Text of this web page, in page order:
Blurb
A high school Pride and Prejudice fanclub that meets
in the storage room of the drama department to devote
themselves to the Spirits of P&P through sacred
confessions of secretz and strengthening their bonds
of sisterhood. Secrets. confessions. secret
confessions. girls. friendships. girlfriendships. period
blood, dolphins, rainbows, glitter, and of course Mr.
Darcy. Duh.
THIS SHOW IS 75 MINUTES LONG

++++++

**BRIEF:** The lines to return are those holding the string "confessions" anywhere in the listing above.

**EXERCISE ANSWER:**
confessions of secretz and strengthening their bonds
of sisterhood. Secrets. confessions. secret
confessions. girls. friendships. girlfriendships. period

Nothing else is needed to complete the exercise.